ううっと伸びをして、件の同室人のベッドを見る。が。
居ない。自分と同じシングルサイズのベッドは、もうきちんと畳まれてある。おい、あいつこんなに早起きなのか!何だろう。早朝ロードワークとかやってるのか?どうも、自分の小ささとか非力さをコンプレックスに思っていそうだからな、あの中坊は。まあ、鍛えるのは感心なことだが、別に今のまま可愛い方がいいんじゃねえかな、と普通に思いかけて、いやあいつ男だから、と自分を止める。最近どうも自分がいろいろ間違っている気がしないでもない。
9月は秋だとデコの中等部寮長は言うが、はっきり言って夏だ。朝からなんだこの暑さ。あーもう全裸ですごしてえ、ビール飲みてー(問題発言)、と、だれきったまま食堂に入ると、人の気配がする。
?食堂管理のじいさんか?ジジイは早起きだっていうからな。(じゃあ俺もか!)まあ、あのじいさんなら、メシの一つや二つ、出してくれるだろう。

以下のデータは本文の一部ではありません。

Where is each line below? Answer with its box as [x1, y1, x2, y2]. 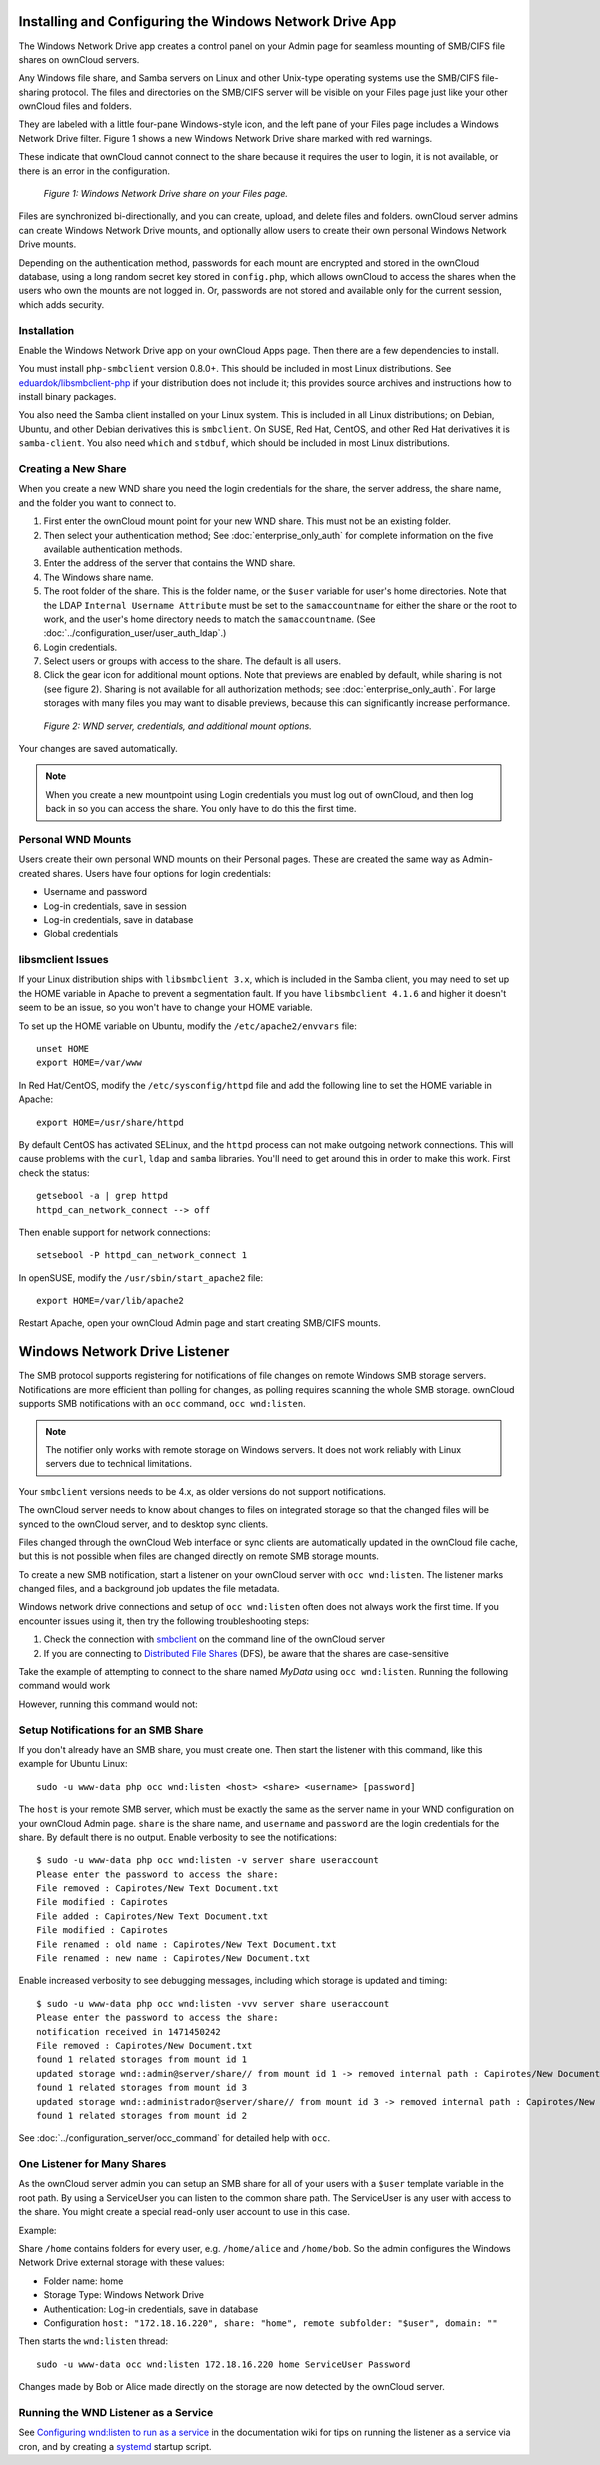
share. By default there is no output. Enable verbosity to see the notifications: [18, 1831, 337, 1843]
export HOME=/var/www [36, 1057, 142, 1069]
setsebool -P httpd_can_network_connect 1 [36, 1250, 248, 1261]
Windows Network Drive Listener [18, 1343, 230, 1360]
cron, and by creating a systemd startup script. [18, 2440, 212, 2452]
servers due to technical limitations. [45, 1458, 192, 1470]
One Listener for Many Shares [18, 2157, 167, 2171]
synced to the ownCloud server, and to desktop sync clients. [18, 1518, 269, 1530]
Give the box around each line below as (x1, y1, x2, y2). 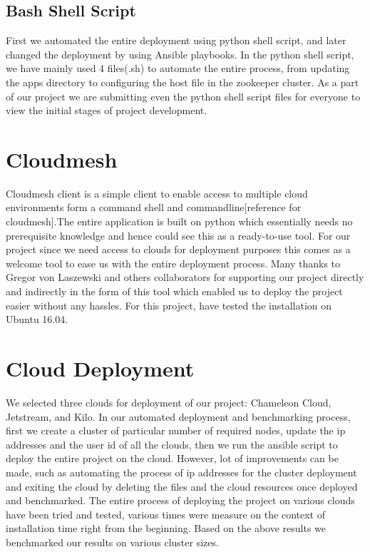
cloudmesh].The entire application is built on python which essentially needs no (6, 214, 353, 229)
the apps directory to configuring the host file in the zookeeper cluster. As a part (6, 74, 359, 89)
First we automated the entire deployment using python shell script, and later (6, 33, 346, 48)
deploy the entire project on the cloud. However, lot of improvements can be (6, 451, 339, 466)
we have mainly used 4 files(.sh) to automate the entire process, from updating (6, 61, 350, 76)
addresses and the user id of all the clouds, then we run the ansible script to (6, 436, 338, 451)
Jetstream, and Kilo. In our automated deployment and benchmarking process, (6, 409, 351, 424)
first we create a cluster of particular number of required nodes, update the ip (6, 423, 346, 438)
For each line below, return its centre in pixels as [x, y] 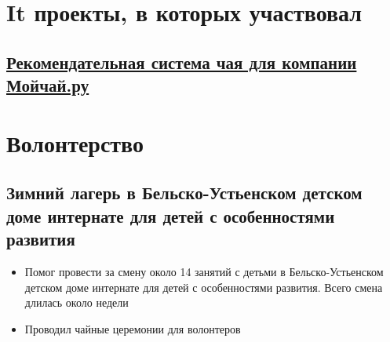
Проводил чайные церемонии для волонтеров [133, 328]
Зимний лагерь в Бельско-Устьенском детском [184, 193]
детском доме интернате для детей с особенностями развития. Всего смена [204, 287]
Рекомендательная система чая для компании [182, 62]
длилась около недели [77, 302]
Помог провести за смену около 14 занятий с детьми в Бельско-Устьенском [204, 271]
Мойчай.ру [48, 85]
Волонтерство [75, 142]
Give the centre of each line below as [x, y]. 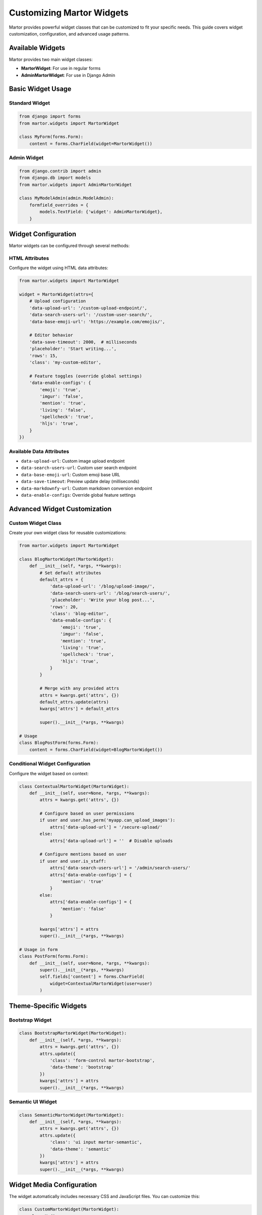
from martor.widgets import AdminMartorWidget [75, 184]
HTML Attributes [29, 258]
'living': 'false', [63, 410]
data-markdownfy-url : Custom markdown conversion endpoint [87, 488]
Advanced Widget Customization [60, 509]
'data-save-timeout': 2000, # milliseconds [83, 342]
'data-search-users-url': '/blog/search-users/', [110, 593]
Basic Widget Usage [40, 89]
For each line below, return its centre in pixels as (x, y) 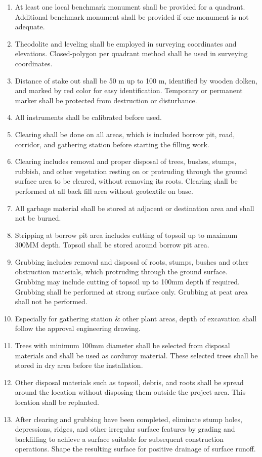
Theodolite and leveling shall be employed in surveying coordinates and (126, 43)
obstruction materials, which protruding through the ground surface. (121, 272)
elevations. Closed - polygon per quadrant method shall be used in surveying (131, 53)
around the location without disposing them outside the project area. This (130, 392)
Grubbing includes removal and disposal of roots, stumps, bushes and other (132, 261)
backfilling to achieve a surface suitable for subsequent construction (119, 439)
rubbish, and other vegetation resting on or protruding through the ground (131, 171)
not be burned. (38, 218)
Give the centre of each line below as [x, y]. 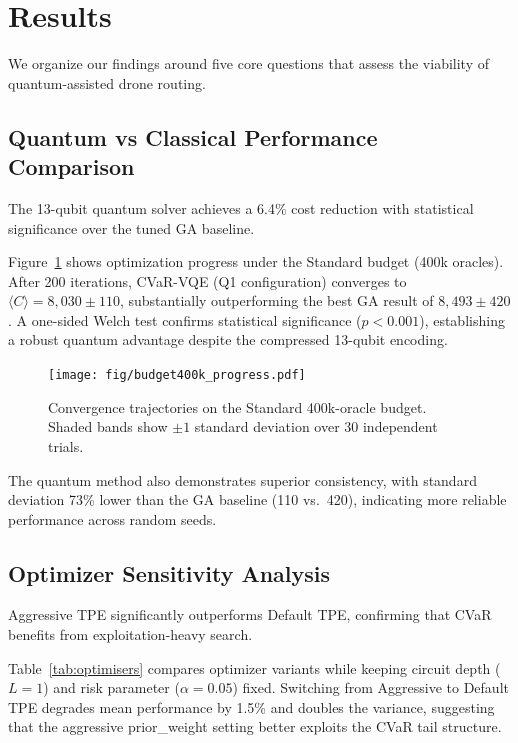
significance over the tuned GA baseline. [131, 227]
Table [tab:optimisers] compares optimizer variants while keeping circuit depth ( [254, 667]
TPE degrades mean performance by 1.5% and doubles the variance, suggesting [251, 706]
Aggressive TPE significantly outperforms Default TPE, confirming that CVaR [250, 614]
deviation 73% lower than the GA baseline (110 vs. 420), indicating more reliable [257, 499]
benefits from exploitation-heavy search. [130, 634]
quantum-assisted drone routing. [107, 82]
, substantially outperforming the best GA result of [276, 300]
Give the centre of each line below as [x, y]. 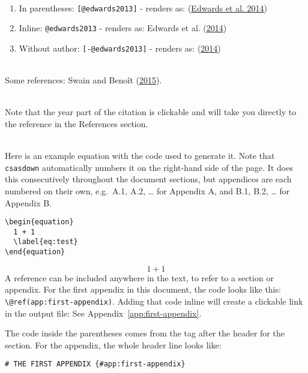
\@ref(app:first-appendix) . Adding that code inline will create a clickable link [154, 301]
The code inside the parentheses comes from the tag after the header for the [145, 333]
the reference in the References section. [77, 123]
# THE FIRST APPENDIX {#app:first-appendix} [95, 364]
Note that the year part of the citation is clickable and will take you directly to [151, 112]
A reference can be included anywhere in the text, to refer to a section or [139, 277]
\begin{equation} [39, 222]
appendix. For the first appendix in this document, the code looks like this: [143, 289]
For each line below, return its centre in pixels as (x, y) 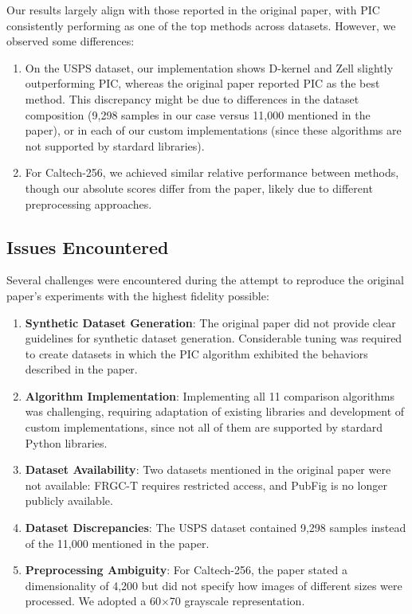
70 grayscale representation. (237, 601)
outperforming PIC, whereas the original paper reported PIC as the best (202, 83)
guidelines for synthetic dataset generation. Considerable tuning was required (214, 338)
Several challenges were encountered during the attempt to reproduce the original (205, 280)
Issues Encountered (88, 246)
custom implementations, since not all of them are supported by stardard (204, 427)
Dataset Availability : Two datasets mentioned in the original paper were (208, 469)
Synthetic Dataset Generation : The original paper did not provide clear (210, 322)
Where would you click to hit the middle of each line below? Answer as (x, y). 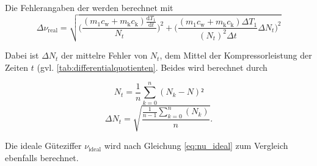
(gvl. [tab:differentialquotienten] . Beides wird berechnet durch (152, 67)
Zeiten (17, 67)
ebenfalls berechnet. (42, 157)
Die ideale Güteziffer (43, 146)
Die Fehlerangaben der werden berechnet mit (89, 7)
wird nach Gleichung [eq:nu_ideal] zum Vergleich (196, 146)
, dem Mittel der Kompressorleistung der (236, 55)
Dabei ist (22, 55)
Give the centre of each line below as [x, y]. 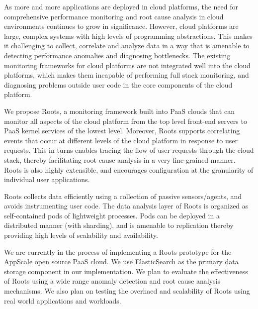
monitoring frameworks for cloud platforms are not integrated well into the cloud [127, 65]
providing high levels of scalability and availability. [81, 235]
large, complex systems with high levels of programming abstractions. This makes [128, 36]
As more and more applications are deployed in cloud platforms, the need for [121, 6]
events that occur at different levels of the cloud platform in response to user [121, 140]
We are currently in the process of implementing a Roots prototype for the [118, 252]
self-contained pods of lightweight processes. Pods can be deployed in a [112, 215]
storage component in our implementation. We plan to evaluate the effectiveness [126, 271]
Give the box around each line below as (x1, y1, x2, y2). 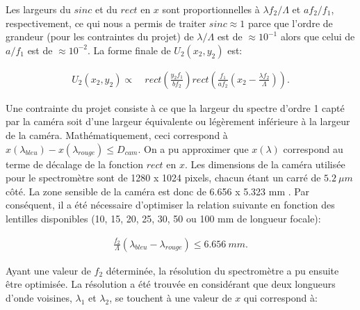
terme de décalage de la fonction (6, 156, 143, 171)
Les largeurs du (6, 2, 71, 16)
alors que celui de (280, 29, 355, 44)
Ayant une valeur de (6, 263, 91, 277)
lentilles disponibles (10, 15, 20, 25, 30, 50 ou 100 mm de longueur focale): (6, 211, 321, 225)
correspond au (283, 141, 343, 156)
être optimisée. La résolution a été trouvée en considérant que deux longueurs (6, 277, 336, 291)
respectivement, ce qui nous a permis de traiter (6, 15, 206, 30)
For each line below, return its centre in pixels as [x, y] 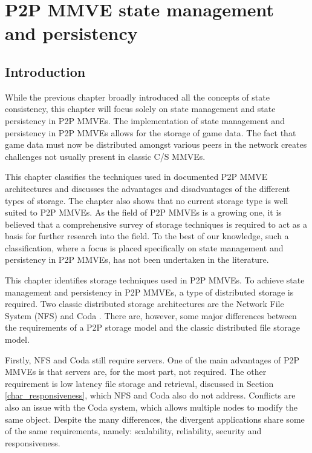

食堂のじいさんとは顔なじみだ。どれくらいここにいるのか、とか、名前とか、正直詳しいことは何にも知らないが、俺がちょくちょくメシをつまみにきても、別に嫌な顔もせず、食わせてくれる。というか、冷蔵庫を勝手に漁らせてくれる。残り物をくれるときもあるしな。
今もそのつもりで、何のてらいもなく厨房のドアを開けた。ら。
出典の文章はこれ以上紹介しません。